Albury Wodonga Bandits is a NBL1 East club based in Albury, New South Wales. The club fields a team in both the Men's and Women's NBL1 East. The Bandits play their home games at the Lauren Jackson Sports Centre. For sponsorship reasons, the two teams are known as the Southern Vale Homes Bandits.

==Club history==
In 1984, a team known as the Wodonga Border Bulldogs entered the South East Australian Basketball League (SEABL). Based out of the Victorian city of Wodonga, the Bulldogs' home venue was the Wodonga Sports and Leisure Centre. The Wodonga stadium was the original home court in 1984 before the venue split games with the newly constructed Albury Sports Stadium the following year. The Bulldogs' final game they hosted at the Wodonga Sports and Leisure Centre was on 25 August 1985 before changing their name to the Albury Wodonga Bandits in 1986 and re-locating to nearby Albury.
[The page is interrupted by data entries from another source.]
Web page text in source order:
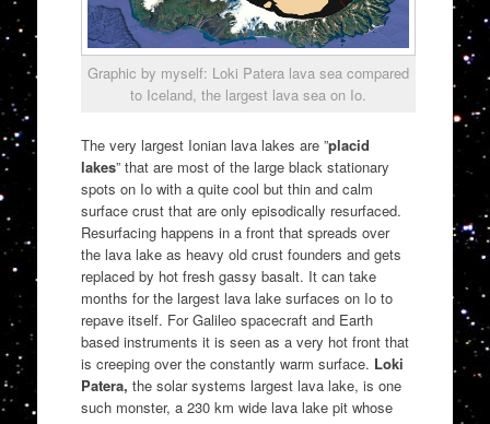
Graphic by myself: Loki Patera lava sea compared
to Iceland, the largest lava sea on Io.
The very largest Ionian lava lakes are ”placid
lakes” that are most of the large black stationary
spots on Io with a quite cool but thin and calm
surface crust that are only episodically resurfaced.
Resurfacing happens in a front that spreads over
the lava lake as heavy old crust founders and gets
replaced by hot fresh gassy basalt. It can take
months for the largest lava lake surfaces on Io to
repave itself. For Galileo spacecraft and Earth
based instruments it is seen as a very hot front that
is creeping over the constantly warm surface. Loki
Patera, the solar systems largest lava lake, is one
such monster, a 230 km wide lava lake pit whose
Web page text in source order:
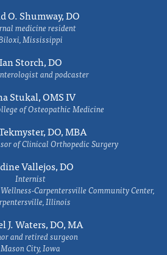
O. Shumway, DO
medicine resident
Mississippi
Ian Storch, DO
and podcaster
Stukal, OMS IV
of Osteopathic Medicine
DO, MBA
of Clinical Orthopedic Surgery
Vallejos, DO
Internist
Carpentersville Community Center,
Illinois
J. Waters, DO, MA
and retired surgeon
Mason City, Iowa
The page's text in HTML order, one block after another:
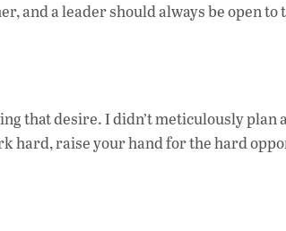
and a leader should always be open to
that desire. I didn’t meticulously plan
hard, raise your hand for the hard
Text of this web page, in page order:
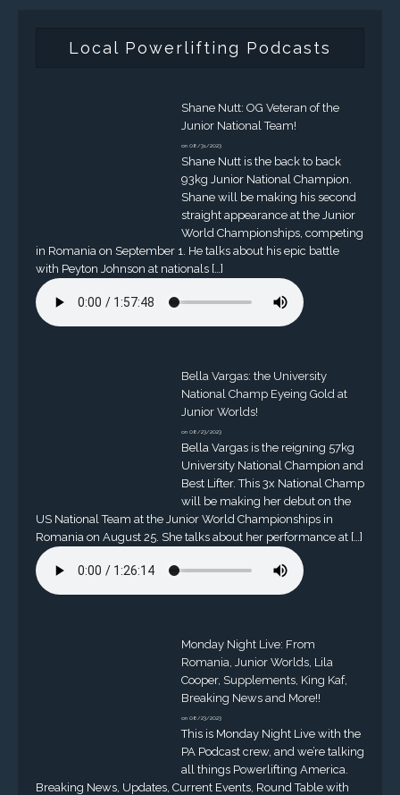
Local Powerlifting Podcasts
Shane Nutt: OG Veteran of the
Junior National Team!
on 08/31/2023
Shane Nutt is the back to back
93kg Junior National Champion.
Shane will be making his second
straight appearance at the Junior
World Championships, competing
in Romania on September 1. He talks about his epic battle
with Peyton Johnson at nationals […]
Bella Vargas: the University
National Champ Eyeing Gold at
Junior Worlds!
on 08/23/2023
Bella Vargas is the reigning 57kg
University National Champion and
Best Lifter. This 3x National Champ
will be making her debut on the
US National Team at the Junior World Championships in
Romania on August 25. She talks about her performance at […]
Monday Night Live: From
Romania, Junior Worlds, Lila
Cooper, Supplements, King Kaf,
Breaking News and More!!
on 08/23/2023
This is Monday Night Live with the
PA Podcast crew, and we’re talking
all things Powerlifting America.
Breaking News, Updates, Current Events, Round Table with
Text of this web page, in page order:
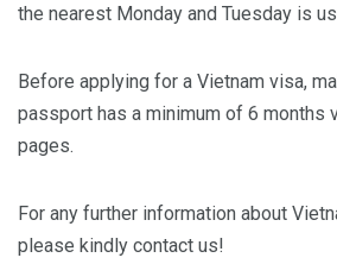
the nearest Monday and Tuesday is
Before applying for a Vietnam visa,
passport has a minimum of 6 months
pages.
For any further information about
please kindly contact us!
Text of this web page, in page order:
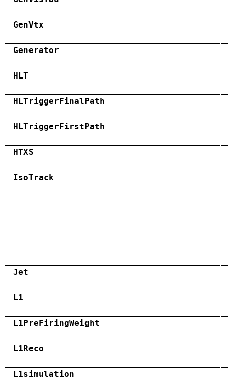
GenVtx
Generator
HLT
HLTriggerFinalPath
HLTriggerFirstPath
HTXS
IsoTrack
Jet
L1
L1PreFiringWeight
L1Reco
L1simulation
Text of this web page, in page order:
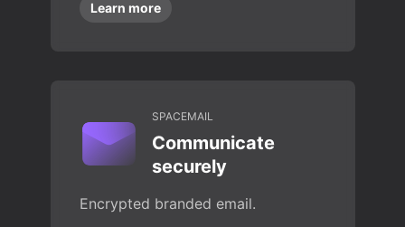
Learn more
SPACEMAIL
Communicate
securely
Encrypted branded email.

After experiencing little success over their first 17 seasons in the SEABL, the Bandits won the East Conference championship in 2001 behind coach Leigh Gooding and players Allen McCowan, Matt Sheehan, Russell Hinder, Nick Grylewicz and Nick Payne.

In 2006, an Albury Wodonga Bandits women's team entered the SEABL. After missing the playoffs in each of their first three seasons, the Lady Bandits qualified for the post-season for the first time in 2009 behind coach Kennedy Kereama and star import duo Lisa Wallbutton and Toni Edmondson. Heading into the 2014 season, the Lady Bandits had a 39–153 win–loss record.

In 2012, the Bandits men won the South Conference title and the overall SEABL championship. In 2015, the men's team won the East Conference championship before going on to lose in the SEABL Grand Final to the Mount Gambier Pioneers.

In 2019, following the demise of the SEABL, the Bandits joined the NBL1 for its inaugural season. After playing in the NBL1 South in 2021, the Bandits joined the NBL1 East in 2022. The women's team won the NBL1 East championship in the 2022 season behind Lauren Jackson and Unique Thompson.

In 2024, the Bandits women became the first team in NBL1 East history to go undefeated during the regular season. They went on to lose two straight finals games to bow out of the playoffs.